It could be he was afraid you wouldn't like it. Not all women do.


----------



## Imperfect (Dec 26, 2013)

I think women forget to tell men what we like in the bedroom and we become frustrated. I also like to believe a man wants to please his woman but are intimidated by just what to do for us. Within this past year of our 35 year marriage I gently told my husband what I would like b/c I didn't want to insult him but I did want to get a bit more from him for my satisfaction. Not that we didn't have a good time before but I agree that one person shouldn't be doing all the work. Afterwards I compliment him for a great time together and he compliments me.


----------



## Sandfly (Dec 8, 2013)

Imperfect said:


> I think *women forget to tell men what we like *in the bedroom and *we become frustrated*. I also like to believe a man wants to please his woman but are intimidated by just what to do for us. Within this past year of our 35 year marriage I *gently told my husband what I would like *b/c I didn't want to insult him but I did want to get a bit more from him for my satisfaction. Not that we didn't have a good time before but I agree that one person shouldn't be doing all the work. Afterwards *I compliment him for a great time together and he compliments me*.


This is the best way to do it. I have never rated anyone's performance, just shown them how to do better. This is because I think that 'actions speak louder than words' and 'practice is more important than theory'. But I suppose if someone is already sensitive about the subject, then encouraging words might help too.

Luckily, I had a great instructor when I was starting out. I dread to think how internet porn has misguided a lot of boys.

For the OP, I would like to second the thing in bold. It is never too late to experiment, as long as you are both supportive when it doesn't work, and clearer about specifics when it is working.

With a man, think of it as teaching him to drive, be quite technical and in absolutely no hurry. It also shouldn't feel like a 'test' that anyone needs to pass. Move onto something else and come back to it rather than trying to force the issue in one day. Men like to grasp a general concept, and then practice it, and then analyse, and then practice some more. Of course, different things should be introduced gradually to prevent routine, and variety introduced. This is where books can be useful, for ideas (not necessarily instruction).


----------



## Rayloveshiswife (Sep 25, 2013)

Sex with my wife is exactly as you describe for different reasons. She doesn't want oral on her and gets aroused so fast she does not need or want fore play. Bums me out and kinda makes sex boring. 
_Posted via Mobile Device_


----------



## yeah_right (Oct 23, 2013)

No offense to the many men of TAM, but to the ladies...men are often dense, clueless creatures. They are not mind readers.

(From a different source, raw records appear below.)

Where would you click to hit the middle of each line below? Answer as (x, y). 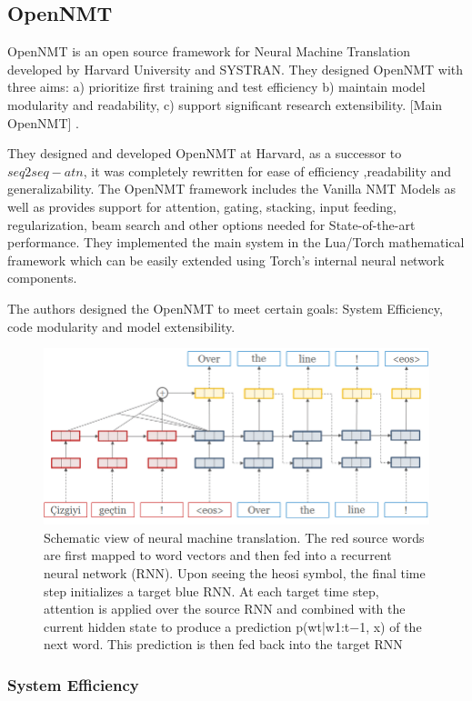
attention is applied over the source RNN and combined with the (225, 609)
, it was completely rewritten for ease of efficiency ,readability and (267, 170)
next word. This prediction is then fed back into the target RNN (223, 644)
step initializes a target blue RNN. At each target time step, (211, 591)
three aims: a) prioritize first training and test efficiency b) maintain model (216, 87)
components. (42, 278)
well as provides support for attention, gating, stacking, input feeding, (202, 206)
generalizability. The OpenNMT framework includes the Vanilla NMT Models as (232, 189)
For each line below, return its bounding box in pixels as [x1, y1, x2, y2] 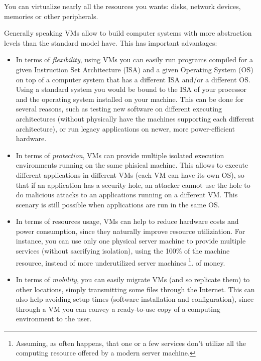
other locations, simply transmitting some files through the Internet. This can [16, 284, 255, 294]
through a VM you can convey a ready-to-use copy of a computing [16, 303, 220, 314]
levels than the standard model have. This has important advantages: [4, 37, 217, 48]
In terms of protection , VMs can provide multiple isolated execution [16, 150, 224, 160]
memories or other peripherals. [4, 11, 98, 21]
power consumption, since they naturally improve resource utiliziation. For [16, 225, 245, 236]
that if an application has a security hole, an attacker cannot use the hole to [16, 179, 250, 190]
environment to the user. [16, 313, 92, 324]
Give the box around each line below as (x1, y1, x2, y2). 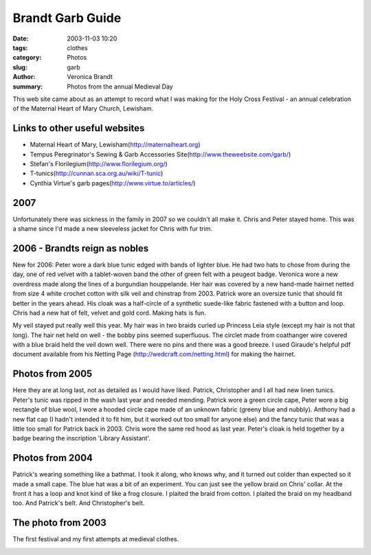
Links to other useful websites (12, 122, 145, 134)
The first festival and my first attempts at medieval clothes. (12, 535, 179, 543)
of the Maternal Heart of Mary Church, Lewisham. (12, 104, 154, 113)
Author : (12, 73, 36, 81)
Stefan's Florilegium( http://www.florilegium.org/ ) (30, 159, 168, 168)
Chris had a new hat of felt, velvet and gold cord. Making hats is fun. (12, 308, 206, 317)
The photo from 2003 (12, 517, 106, 529)
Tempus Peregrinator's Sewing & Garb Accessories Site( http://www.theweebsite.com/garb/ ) (30, 150, 291, 158)
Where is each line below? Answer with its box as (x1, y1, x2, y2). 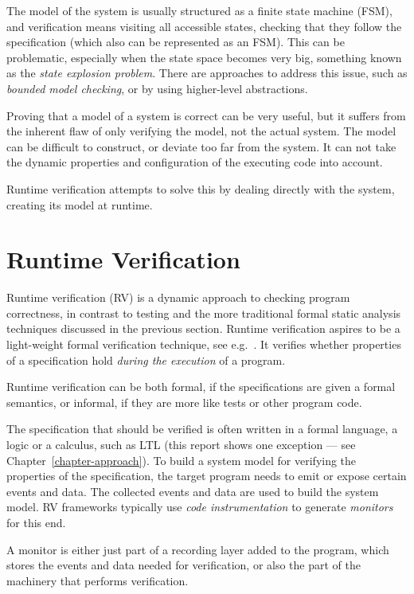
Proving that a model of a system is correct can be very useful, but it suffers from (6, 107, 406, 123)
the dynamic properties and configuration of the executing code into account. (6, 154, 383, 170)
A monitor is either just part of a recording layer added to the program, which (6, 541, 389, 557)
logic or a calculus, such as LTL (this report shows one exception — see (6, 436, 356, 452)
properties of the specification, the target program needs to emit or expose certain (6, 467, 407, 484)
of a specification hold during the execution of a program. (6, 351, 286, 368)
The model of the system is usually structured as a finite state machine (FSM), (6, 2, 393, 18)
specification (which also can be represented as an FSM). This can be (6, 33, 345, 50)

We often need to TELL them what we want sexually. Guess what, for the most part they are happy to oblige, especially if you tell them in a sexy voice. I know a lot of women don't feel comfortable talking openly with their men, but I promise the results are worth it.


----------



## soulseer (Jul 26, 2013)

yeah_right said:


> No offense to the many men of TAM, but to the ladies...men are often dense, clueless creatures. They are not mind readers. We often need to TELL them what we want sexually. Guess what, for the most part they are happy to oblige, especially if you tell them in a sexy voice. I know a lot of women don't feel comfortable talking openly with their men, but I promise the results are worth it.


Such good advice.

I recently tried to initiate a conversation with my wife asking her what she wants in bed.

Unfortunately she didn't engage how I hoped she would and didn't tell me what she wants. She just said she enjoys our 'intimacy' even if she doesn't climax. 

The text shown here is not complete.